Segment Start: Excerpted data

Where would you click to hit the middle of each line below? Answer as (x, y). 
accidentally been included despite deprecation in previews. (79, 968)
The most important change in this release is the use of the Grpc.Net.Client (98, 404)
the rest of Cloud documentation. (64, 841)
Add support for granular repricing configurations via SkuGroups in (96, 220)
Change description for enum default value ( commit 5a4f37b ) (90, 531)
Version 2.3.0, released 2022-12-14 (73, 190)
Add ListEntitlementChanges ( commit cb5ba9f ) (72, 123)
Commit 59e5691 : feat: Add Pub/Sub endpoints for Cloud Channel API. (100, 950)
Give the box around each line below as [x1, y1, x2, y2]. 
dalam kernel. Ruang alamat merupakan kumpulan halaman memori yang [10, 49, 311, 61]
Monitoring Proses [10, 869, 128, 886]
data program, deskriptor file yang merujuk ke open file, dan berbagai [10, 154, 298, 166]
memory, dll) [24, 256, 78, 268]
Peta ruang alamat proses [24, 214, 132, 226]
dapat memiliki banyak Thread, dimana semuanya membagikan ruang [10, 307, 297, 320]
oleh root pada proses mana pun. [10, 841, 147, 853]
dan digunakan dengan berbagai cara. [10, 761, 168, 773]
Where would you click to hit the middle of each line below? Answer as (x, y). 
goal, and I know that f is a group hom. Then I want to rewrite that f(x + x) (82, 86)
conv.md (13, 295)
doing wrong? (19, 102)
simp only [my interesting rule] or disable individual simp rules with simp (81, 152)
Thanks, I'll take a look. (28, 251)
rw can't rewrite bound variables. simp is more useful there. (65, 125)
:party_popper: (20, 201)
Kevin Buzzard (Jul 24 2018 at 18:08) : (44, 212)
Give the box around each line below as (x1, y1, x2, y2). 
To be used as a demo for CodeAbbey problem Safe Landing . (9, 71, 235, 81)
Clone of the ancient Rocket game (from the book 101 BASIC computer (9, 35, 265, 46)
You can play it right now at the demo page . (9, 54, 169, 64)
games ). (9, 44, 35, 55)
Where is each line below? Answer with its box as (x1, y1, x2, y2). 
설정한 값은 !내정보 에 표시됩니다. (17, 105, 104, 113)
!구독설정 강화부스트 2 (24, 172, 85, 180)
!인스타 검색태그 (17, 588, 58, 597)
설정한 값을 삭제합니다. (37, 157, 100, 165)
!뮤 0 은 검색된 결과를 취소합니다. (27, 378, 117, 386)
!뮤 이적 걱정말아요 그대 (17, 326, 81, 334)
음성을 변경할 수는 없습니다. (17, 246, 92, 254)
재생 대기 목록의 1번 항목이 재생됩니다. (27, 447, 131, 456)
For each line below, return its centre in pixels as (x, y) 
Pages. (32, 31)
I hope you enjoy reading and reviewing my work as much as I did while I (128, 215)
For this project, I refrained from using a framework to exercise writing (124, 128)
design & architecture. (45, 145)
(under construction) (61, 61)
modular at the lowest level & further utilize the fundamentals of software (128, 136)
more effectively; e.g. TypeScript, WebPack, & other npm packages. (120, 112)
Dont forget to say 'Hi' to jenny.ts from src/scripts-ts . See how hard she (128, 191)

Segment End: Excerpted data

→ About this exercise
Retype all of the material, keeping each line exact.

→ Expected answer
Where would you click to hit the middle of each line below? Answer as (x, y). 
accidentally been included despite deprecation in previews. (79, 968)
The most important change in this release is the use of the Grpc.Net.Client (98, 404)
the rest of Cloud documentation. (64, 841)
Add support for granular repricing configurations via SkuGroups in (96, 220)
Change description for enum default value ( commit 5a4f37b ) (90, 531)
Version 2.3.0, released 2022-12-14 (73, 190)
Add ListEntitlementChanges ( commit cb5ba9f ) (72, 123)
Commit 59e5691 : feat: Add Pub/Sub endpoints for Cloud Channel API. (100, 950)
Give the box around each line below as [x1, y1, x2, y2]. 
dalam kernel. Ruang alamat merupakan kumpulan halaman memori yang [10, 49, 311, 61]
Monitoring Proses [10, 869, 128, 886]
data program, deskriptor file yang merujuk ke open file, dan berbagai [10, 154, 298, 166]
memory, dll) [24, 256, 78, 268]
Peta ruang alamat proses [24, 214, 132, 226]
dapat memiliki banyak Thread, dimana semuanya membagikan ruang [10, 307, 297, 320]
oleh root pada proses mana pun. [10, 841, 147, 853]
dan digunakan dengan berbagai cara. [10, 761, 168, 773]
Where would you click to hit the middle of each line below? Answer as (x, y). 
goal, and I know that f is a group hom. Then I want to rewrite that f(x + x) (82, 86)
conv.md (13, 295)
doing wrong? (19, 102)
simp only [my interesting rule] or disable individual simp rules with simp (81, 152)
Thanks, I'll take a look. (28, 251)
rw can't rewrite bound variables. simp is more useful there. (65, 125)
:party_popper: (20, 201)
Kevin Buzzard (Jul 24 2018 at 18:08) : (44, 212)
Give the box around each line below as (x1, y1, x2, y2). 
To be used as a demo for CodeAbbey problem Safe Landing . (9, 71, 235, 81)
Clone of the ancient Rocket game (from the book 101 BASIC computer (9, 35, 265, 46)
You can play it right now at the demo page . (9, 54, 169, 64)
games ). (9, 44, 35, 55)
Where is each line below? Answer with its box as (x1, y1, x2, y2). 
설정한 값은 !내정보 에 표시됩니다. (17, 105, 104, 113)
!구독설정 강화부스트 2 (24, 172, 85, 180)
!인스타 검색태그 (17, 588, 58, 597)
설정한 값을 삭제합니다. (37, 157, 100, 165)
!뮤 0 은 검색된 결과를 취소합니다. (27, 378, 117, 386)
!뮤 이적 걱정말아요 그대 (17, 326, 81, 334)
음성을 변경할 수는 없습니다. (17, 246, 92, 254)
재생 대기 목록의 1번 항목이 재생됩니다. (27, 447, 131, 456)
For each line below, return its centre in pixels as (x, y) 
Pages. (32, 31)
I hope you enjoy reading and reviewing my work as much as I did while I (128, 215)
For this project, I refrained from using a framework to exercise writing (124, 128)
design & architecture. (45, 145)
(under construction) (61, 61)
modular at the lowest level & further utilize the fundamentals of software (128, 136)
more effectively; e.g. TypeScript, WebPack, & other npm packages. (120, 112)
Dont forget to say 'Hi' to jenny.ts from src/scripts-ts . See how hard she (128, 191)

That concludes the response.